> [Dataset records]
________________________________________

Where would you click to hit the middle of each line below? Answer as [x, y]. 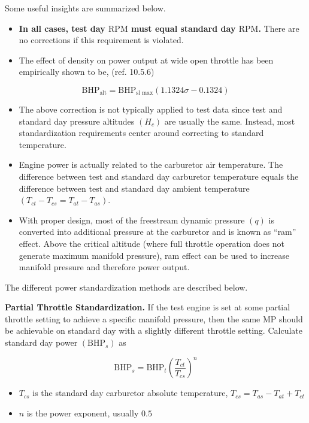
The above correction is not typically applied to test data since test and [151, 109]
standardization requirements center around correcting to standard [141, 133]
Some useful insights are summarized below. [85, 8]
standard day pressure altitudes [77, 121]
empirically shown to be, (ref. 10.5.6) [87, 72]
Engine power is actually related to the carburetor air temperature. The [151, 164]
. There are [279, 28]
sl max [145, 93]

________________________________________

> [EXERCISE DESCRIPTION] Copy out the data above exactly, except the pictures.

> [EXERCISE SOLUTION]
Where would you click to hit the middle of each line below? Answer as [x, y]. 
The above correction is not typically applied to test data since test and [151, 109]
standardization requirements center around correcting to standard [141, 133]
Some useful insights are summarized below. [85, 8]
standard day pressure altitudes [77, 121]
empirically shown to be, (ref. 10.5.6) [87, 72]
Engine power is actually related to the carburetor air temperature. The [151, 164]
. There are [279, 28]
sl max [145, 93]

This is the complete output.